Mirror Descent on Riemannian Manifolds
New framework extends scalable Mirror Descent to curved spaces like the Stiefel manifold, with proven convergence guarantees.
A team of researchers including Jiaxin Jiang has published a significant theoretical advance in optimization for machine learning. Their paper, 'Mirror Descent on Riemannian Manifolds,' successfully generalizes the powerful and scalable Mirror Descent (MD) algorithm—a cornerstone of large-scale optimization in AI—to work on Riemannian manifolds. These are curved, high-dimensional geometric spaces that naturally describe complex parameter constraints, such as requiring weight matrices to be orthogonal (the Stiefel manifold). The authors develop a full Riemannian Mirror Descent (RMD) framework through reparameterization and also propose a stochastic variant for handling noisy data, complete with rigorous non-asymptotic convergence guarantees.
This work is not just theoretical; it has direct, practical implications for AI model training. A major application shows that on the Stiefel manifold, the new RMD framework simplifies to the established Curvilinear Gradient Descent (CGD) method, providing a unified theoretical foundation. More importantly, the stochastic extension of RMD yields a novel stochastic CGD algorithm.

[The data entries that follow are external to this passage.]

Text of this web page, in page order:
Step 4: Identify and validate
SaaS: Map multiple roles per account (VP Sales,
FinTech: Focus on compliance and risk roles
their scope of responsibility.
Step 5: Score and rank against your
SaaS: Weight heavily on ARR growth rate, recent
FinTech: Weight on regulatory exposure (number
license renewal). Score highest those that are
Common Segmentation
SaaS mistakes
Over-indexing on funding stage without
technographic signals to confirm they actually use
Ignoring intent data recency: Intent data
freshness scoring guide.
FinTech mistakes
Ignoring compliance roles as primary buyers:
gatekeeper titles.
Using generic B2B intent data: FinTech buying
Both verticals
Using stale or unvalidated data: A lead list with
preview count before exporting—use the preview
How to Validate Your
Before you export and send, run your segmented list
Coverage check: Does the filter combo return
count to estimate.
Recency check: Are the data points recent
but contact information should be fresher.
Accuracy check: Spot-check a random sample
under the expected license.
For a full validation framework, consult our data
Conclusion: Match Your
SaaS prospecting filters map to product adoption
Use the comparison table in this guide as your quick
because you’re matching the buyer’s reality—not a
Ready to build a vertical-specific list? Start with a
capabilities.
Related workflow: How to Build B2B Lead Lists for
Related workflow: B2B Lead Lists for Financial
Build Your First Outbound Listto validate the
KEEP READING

This directly addresses the challenge of large-scale optimization on manifolds, which is critical for modern AI tasks like training certain types of neural networks (e.g., recurrent networks with orthogonal weights), advanced policy optimization in reinforcement learning, and sophisticated image processing techniques where parameters have inherent geometric structure.

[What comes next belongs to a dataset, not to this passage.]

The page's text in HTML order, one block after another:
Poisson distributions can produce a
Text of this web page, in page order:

- Generalizes Mirror Descent to Riemannian manifolds, enabling optimization on curved spaces like the Stiefel manifold.
- Provides both deterministic (RMD) and stochastic variants with formal non-asymptotic convergence guarantees.
- Shows practical reduction to Curvilinear Gradient Descent (CGD), enabling large-scale optimization for AI training with constraints.
Why It Matters
Enables more efficient and theoretically sound training of AI models with geometric constraints, like orthogonal neural networks.